A good friend of mine put things in to perspective for me recently, telling me about how her relationship with her dad, and her own children's relationship with their grandfather is much less than it could be because of the step mum/stepnan who has an obvious dislike for them. I don't want to be that person.

I know I need to just make a decision. You all make it sound so easy when you say walk away. But it's not that easy when yo love and care for someone who has made you feel happier and more understood than you ever knew possible.

I'm just a right grumpy cow because I'm so confused. He said to me today "I don't want to start hating you"... I suppose that's sign enough I'm making everyone miserable and although it's a decision I don't want to make - maybe it is best if I leave.

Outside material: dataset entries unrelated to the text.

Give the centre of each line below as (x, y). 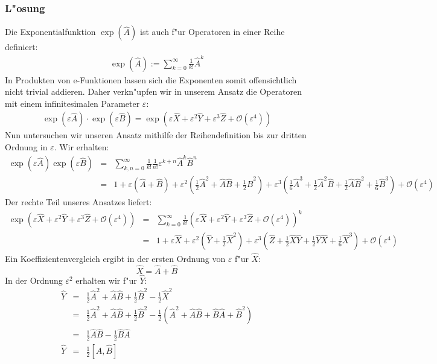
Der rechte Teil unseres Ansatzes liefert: (78, 202)
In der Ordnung (34, 280)
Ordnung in (26, 146)
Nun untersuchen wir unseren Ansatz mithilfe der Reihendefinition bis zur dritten (156, 135)
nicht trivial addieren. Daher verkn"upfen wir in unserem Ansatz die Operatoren (154, 91)
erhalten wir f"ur (106, 280)
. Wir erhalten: (81, 146)
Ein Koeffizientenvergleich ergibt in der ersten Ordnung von (115, 258)
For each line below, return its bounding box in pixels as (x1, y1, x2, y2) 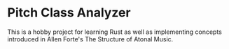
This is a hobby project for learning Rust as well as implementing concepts (7, 28, 222, 36)
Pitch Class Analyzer (7, 5, 131, 21)
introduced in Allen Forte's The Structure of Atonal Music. (7, 35, 174, 43)
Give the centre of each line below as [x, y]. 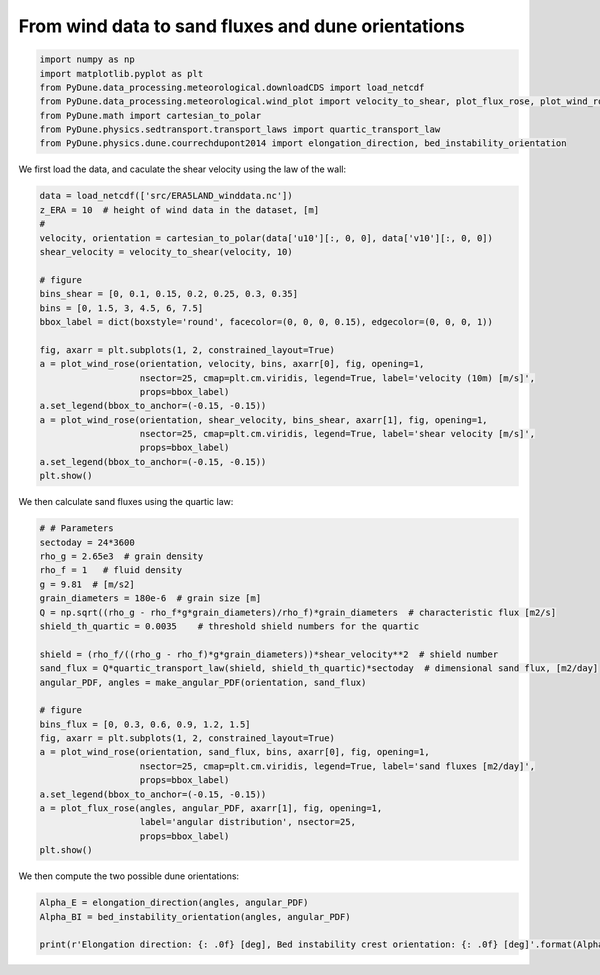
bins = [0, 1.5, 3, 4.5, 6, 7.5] [121, 308]
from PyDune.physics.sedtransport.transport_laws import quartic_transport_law [240, 129]
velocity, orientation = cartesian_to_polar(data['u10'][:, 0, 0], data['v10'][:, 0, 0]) [266, 238]
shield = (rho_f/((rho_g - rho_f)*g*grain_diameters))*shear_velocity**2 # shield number [269, 654]
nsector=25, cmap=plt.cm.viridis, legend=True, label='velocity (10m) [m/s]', [337, 378]
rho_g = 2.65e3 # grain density [121, 556]
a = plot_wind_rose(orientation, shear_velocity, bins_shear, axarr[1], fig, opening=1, [264, 419]
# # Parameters [76, 528]
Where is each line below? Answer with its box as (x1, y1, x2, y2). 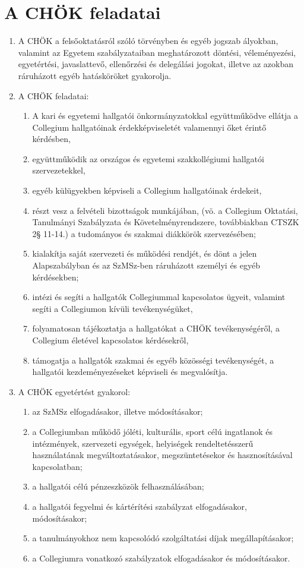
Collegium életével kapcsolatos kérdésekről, (32, 334, 189, 346)
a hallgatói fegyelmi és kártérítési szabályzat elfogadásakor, (32, 500, 247, 512)
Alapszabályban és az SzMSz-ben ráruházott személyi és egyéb (32, 259, 260, 272)
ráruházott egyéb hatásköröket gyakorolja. (18, 69, 172, 81)
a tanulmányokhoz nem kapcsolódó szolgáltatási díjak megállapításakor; (32, 532, 294, 544)
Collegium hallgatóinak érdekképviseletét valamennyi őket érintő (32, 121, 267, 133)
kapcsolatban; (32, 460, 83, 472)
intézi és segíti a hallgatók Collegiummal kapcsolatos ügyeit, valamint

kittybiscuits Sun 20-Jan-13 16:43:23

Hi OP, glad you are seeking support around this and I do appreciate your honesty. Two things struck me about your post. You have redecorated your 'spare room' for when SD comes to stay. I find this very telling, and it does not feel at all as if you see SD as part of your family. Also, I am unconvinced that you are successfully hiding your dislike of your SD - kids can be pretty astute about knowing who does and doesn't like them. One suggestion, as I believe you're not too sure yourself exactly what this is about. How about keeping a diary when SD is around, noting your reactions, and seeing if you can really get to grips with what it is about her that you are reacting to, or getting triggered by?

DoodlesNoodles Sun 20-Jan-13 16:51:00

missmaryp. Your post made me sad. I am sorry you are having a hard time and hope things improve for everyone involved. Good luck.